Quem quiser interpretar, à luz da história, a guerra travada em quatro intermitentes batalhas entre os seguidores do beato Antônio Conselheiro e os cinco mil soldados do Exército, precisará trazer à memória o mais sangrento dos conflitos já ocorridos no Brasil. Um episódio cujo paralelo histórico pode ser estabelecido na destruição de Cartago pelos romanos.
Há quem considere o desfecho das Guerras Púnicas (264 a.C.-146 a.C.) o maior caso de genocídio da Antiguidade. Se, em outros momentos, os romanos combinavam força militar e diplomacia, neste caso não tiveram qualquer clemência. A ordem, seguida na expressão latina “delenda est Carthago” (“Cartago deve ser destruída”) foi executada com tamanho rigor que as casas foram demolidas, grande parte da população foi morta, os sobreviventes transformados em escravos e, sobre o solo, depositado sal para que nada germinasse. Tamanho foi o estrago em Cartago que não sobraram muitos registros sobre sua civilização, convertendo-se em enorme desafio para historiadores e arqueólogos desvendarem, minimamente, o modo de vida que havia ali.

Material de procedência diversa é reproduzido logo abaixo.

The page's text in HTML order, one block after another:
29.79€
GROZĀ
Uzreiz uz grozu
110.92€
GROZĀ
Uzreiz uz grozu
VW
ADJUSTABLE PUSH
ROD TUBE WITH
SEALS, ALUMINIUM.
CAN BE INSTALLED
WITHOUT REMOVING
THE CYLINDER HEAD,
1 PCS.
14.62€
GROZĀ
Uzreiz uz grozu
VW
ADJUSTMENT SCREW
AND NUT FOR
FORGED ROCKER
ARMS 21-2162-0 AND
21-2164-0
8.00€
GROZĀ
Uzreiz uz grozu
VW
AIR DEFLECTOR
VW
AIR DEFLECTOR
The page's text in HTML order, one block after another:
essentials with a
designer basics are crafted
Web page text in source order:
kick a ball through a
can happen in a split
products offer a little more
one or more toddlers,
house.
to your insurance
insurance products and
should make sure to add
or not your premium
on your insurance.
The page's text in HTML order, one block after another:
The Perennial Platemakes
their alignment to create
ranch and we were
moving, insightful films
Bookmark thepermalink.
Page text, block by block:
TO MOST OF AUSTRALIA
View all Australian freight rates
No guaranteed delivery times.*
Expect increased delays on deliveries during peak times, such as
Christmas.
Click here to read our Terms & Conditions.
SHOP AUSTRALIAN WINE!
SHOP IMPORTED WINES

No caso de Canudos, ou Belo Monte, contudo, conforme o escritor César Zama, baiano de Caetité, no artigo publicado no Diário da Bahia, em 1899, “a justiça estadual não se ocupava dos habitantes daquele arraial. Contra eles não havia instaurado processo algum. Nos cartórios do Estado nenhum deles tinha o seu nome no rol dos culpados. Nada de extraordinário se passava com relação a Antonio Conselheiro e aqueles que o acompanhavam”.
Ao denunciar o genocídio, Zama faz ver o quanto “ninguém ignora que gênero de vida levavam os canudenses: plantavam, colhiam, criavam, edificavam e rezavam. Rudes, ignorantes, fanáticos talvez pelo seu chefe, que reputavam santo, não se preocupavam absolutamente com a política. Antonio Conselheiro, porém, confessava-se monarquista. Era seu direito, direito sagrado, que ninguém podia contestar em um regime republicano democrático. Não há ato algum por sua parte ou dos seus que fizesse ao menos presumir que ele tentasse contra o governo da República”.

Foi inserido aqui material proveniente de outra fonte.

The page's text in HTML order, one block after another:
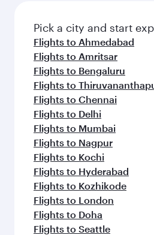
Pick a city and start
Flights to Ahmedabad
Flights to Amritsar
Flights to Bengaluru
Flights to
Flights to Chennai
Flights to Delhi
Flights to Mumbai
Flights to Nagpur
Flights to Kochi
Flights to Hyderabad
Flights to Kozhikode
Flights to London
Flights to Doha
Flights to Seattle

As desobediências civis à cobrança de impostos e ao casamento civil instituído pela Constituição de 1891 faziam parte da sua pregação, iniciada por volta de 1870 ao promover mutirões para a construção de igrejas e cemitérios no interior do Nordeste. O atraso na entrega de madeira, adquirida em Juazeiro, para a construção do telhado de um templo no arraial, 26 anos depois, se converteria em revolta e no estopim para a mancha sangrenta que se incrustaria na história republicana.

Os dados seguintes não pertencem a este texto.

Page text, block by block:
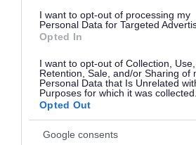
I want to opt-out of processing my
Personal Data for Targeted
Opted In
I want to opt-out of Collection, Use,
Retention, Sale, and/or Sharing of
Personal Data that Is Unrelated
Purposes for which it was collected.
Opted Out
Google consents
given a tour of the site, and
council can continue to
grow.
Councillor Andrew said: “ It’s
another brilliant Walsall-based
expanding their operations
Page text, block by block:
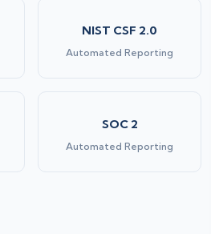
NIST CSF 2.0
Automated Reporting
SOC 2
Automated Reporting
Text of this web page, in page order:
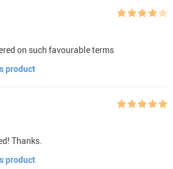
on such favourable terms
product
Thanks.
product
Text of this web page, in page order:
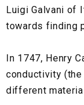
Luigi Galvani of
towards finding
In 1747, Henry
conductivity
different

As autoridades de Juazeiro se recusaram a mandar a madeira que Antônio Conselheiro adquirira para cobrir a igreja de Canudos; os “jagunços”, então, decidem tomar à força o que haviam comprado e pago. Avisado das intenções dos homens de Conselheiro, o governo do Estado manda que em Juazeiro se organize uma força que elimine o foco de “banditismo”.
A primeira expedição contou com 100 homens, comandados pelo tenente Pires Peneira. Foram surpreendidos e derrotados pelos jagunços no povoado de Uauá.
A segunda expedição dispôs de 500 homens, comandados pelo major Febrônio de Brito e organizados em colunas maciças. São emboscados pelos jagunços em terrenos acidentados, no Morro do Cambaio e em Tabuleirinhos.
Entre os líderes da resistência destacam-se João Grande e Pajeú, este último considerado por Euclides da Cunha um gênio militar. Reduzidas a 100 homens, as tropas do governo decidem retornar.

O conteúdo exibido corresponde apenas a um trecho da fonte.